Task to complete ::
From the line with "Plan that will" through the line with "as the Elk, Bull, St.", inclusive, return each line of the data below exactly and leave the rest out.

Provided information ::
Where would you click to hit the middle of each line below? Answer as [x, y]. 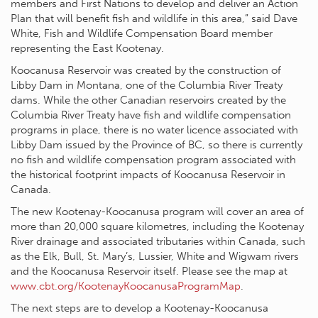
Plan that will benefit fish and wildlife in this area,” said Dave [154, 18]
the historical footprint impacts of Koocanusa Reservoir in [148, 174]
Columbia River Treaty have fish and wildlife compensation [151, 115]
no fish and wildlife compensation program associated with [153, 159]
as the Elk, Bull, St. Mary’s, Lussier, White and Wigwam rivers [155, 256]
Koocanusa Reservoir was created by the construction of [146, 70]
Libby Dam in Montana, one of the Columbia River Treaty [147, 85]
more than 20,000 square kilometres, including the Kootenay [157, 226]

--

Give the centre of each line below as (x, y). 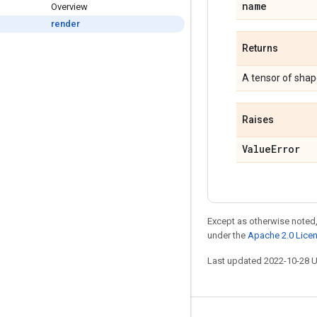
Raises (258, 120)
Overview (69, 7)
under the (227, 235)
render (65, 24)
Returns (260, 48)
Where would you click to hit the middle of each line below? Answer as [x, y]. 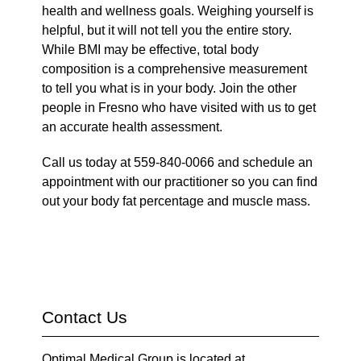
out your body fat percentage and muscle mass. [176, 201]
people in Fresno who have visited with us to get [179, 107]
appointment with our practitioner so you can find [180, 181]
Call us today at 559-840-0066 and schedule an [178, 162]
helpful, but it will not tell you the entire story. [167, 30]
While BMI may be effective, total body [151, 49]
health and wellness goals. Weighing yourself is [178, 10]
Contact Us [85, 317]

---

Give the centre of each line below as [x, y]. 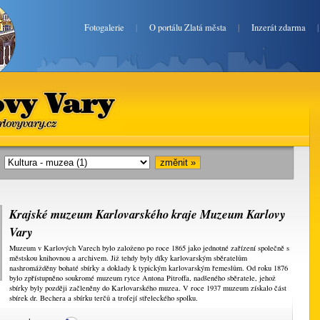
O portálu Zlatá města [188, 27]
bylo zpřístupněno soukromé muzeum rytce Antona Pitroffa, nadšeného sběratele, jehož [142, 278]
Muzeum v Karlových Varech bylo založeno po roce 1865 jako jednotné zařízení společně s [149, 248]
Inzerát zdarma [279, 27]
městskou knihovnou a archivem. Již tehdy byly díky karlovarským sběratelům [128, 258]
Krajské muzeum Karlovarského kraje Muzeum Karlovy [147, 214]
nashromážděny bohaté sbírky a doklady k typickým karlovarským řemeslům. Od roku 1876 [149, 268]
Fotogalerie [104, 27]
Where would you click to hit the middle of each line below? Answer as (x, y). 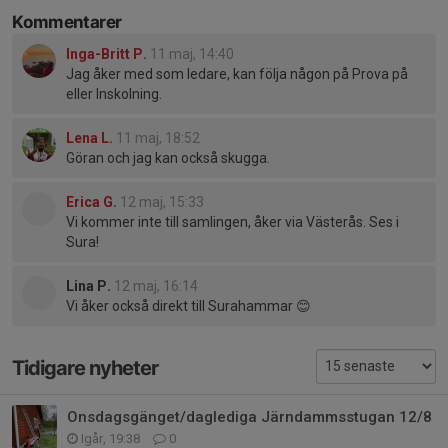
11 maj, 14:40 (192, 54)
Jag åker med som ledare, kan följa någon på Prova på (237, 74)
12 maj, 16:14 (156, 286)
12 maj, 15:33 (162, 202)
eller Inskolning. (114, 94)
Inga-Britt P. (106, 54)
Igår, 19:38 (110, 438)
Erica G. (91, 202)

Finished task ::
Plan that will benefit fish and wildlife in this area,” said Dave [154, 18]
the historical footprint impacts of Koocanusa Reservoir in [148, 174]
Columbia River Treaty have fish and wildlife compensation [151, 115]
no fish and wildlife compensation program associated with [153, 159]
as the Elk, Bull, St. Mary’s, Lussier, White and Wigwam rivers [155, 256]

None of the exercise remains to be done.